··· Data

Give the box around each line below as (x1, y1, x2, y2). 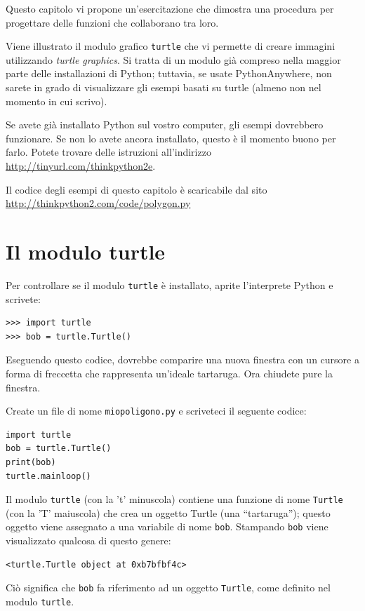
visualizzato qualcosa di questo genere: (6, 533, 171, 548)
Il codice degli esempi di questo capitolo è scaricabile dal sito (6, 182, 267, 196)
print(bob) (6, 457, 56, 467)
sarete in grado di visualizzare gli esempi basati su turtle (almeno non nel (6, 80, 321, 95)
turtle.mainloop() (6, 471, 91, 481)
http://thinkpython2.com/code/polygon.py (6, 196, 191, 210)
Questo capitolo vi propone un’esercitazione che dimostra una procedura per (6, 1, 334, 15)
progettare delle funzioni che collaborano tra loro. (6, 15, 219, 29)

······

Exact copy, no pictures: please print the data above once more.

Give the box around each line below as (x1, y1, x2, y2). 
visualizzato qualcosa di questo genere: (6, 533, 171, 548)
Il codice degli esempi di questo capitolo è scaricabile dal sito (6, 182, 267, 196)
print(bob) (6, 457, 56, 467)
sarete in grado di visualizzare gli esempi basati su turtle (almeno non nel (6, 80, 321, 95)
turtle.mainloop() (6, 471, 91, 481)
http://thinkpython2.com/code/polygon.py (6, 196, 191, 210)
Questo capitolo vi propone un’esercitazione che dimostra una procedura per (6, 1, 334, 15)
progettare delle funzioni che collaborano tra loro. (6, 15, 219, 29)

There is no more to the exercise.